So being a nurse in a rural community, its good practice to involve yourself in as much education as you possibly can, to further your knowledge and prepare you for different types of situations. Well... today's course I eagerly attended: Emergency Deliveries ( basically how to catch the baby when there is no way they are transferring off the island).
I have been present for a few deliveries ( both c-sections and vag births) in my short nursing career, and I know that in "real life" its nothing like a fluffy TLC birth story special. I've been reading text books, baby books, and scanning the internet for the past 2 months... reading everything I come across about pregnancy and birth trying to prepare myself.

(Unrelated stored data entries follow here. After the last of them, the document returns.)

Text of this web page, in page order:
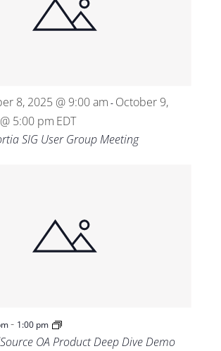
8, 2025 @ 9:00 am - October 9,
5:00 pm EDT
SIG User Group Meeting
- 1:00 pm
OA Product Deep Dive Demo

Oh My God... what I was Not prepared for??? To sit in a classroom full of my co-workers ( nurses and doctors) and listen to the "quick and dirty", X-Rated version of labor and delivery. At one point ( probably in between discussions of prolapsed uterus and 3rd degree tears), I felt as though I might pass out and cry all at the same time, going into a mini anxiety attack. Then I realised that I was holding on to my perineum for dear life, guarding it from the trauma I was envisioning in my head. I was having phantom pains as manoeuvres of "releasing the babies shoulder when its stuck behind the mothers pubic bone "( gaggg) were demonstrated. ... "get the mother to get those legs as far up to her head as possible"....... As I sat and listened and took notes... my mind wandered to when the next yoga class was and how I shouldn't miss it.

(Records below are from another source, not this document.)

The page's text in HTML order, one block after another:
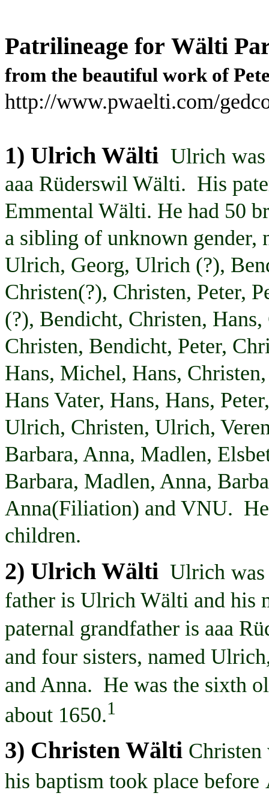
Patrilineage for Wälti
from the beautiful work of
http://www.pwaelti.com/
1) Ulrich Wälti Ulrich
aaa Rüderswil Wälti. His
Emmental Wälti. He had 50
a sibling of unknown gender,
Ulrich, Georg, Ulrich (?),
Christen(?), Christen, Peter,
(?), Bendicht, Christen,
Christen, Bendicht, Peter,
Hans, Michel, Hans,
Hans Vater, Hans, Hans,
Ulrich, Christen, Ulrich,
Barbara, Anna, Madlen,
Barbara, Madlen, Anna,
Anna(Filiation) and VNU.
children.
2) Ulrich Wälti Ulrich
father is Ulrich Wälti and his
paternal grandfather is aaa
and four sisters, named
and Anna. He was the sixth
about 1650.1
3) Christen Wälti Christen
his baptism took place before

Don't get me wrong, I am grateful for the education, and found it very informative. It will serve useful if a labouring mom walks through the ER doors on a night shift ( knock on wood... I hope it Never happens on my shift!).. And when it is my time to switch roles to the patient... it will serve as a great source of anxiety. I will be a bag of nerves, replaying all of those scary bits of information over and over in my head. Maybe by some miracle, I will forget everything related to my placenta, uterus, cervix, pubic bone and perineum
Well I suppose that is enough ranting for today. Besides- I have a very important yoga class to get to.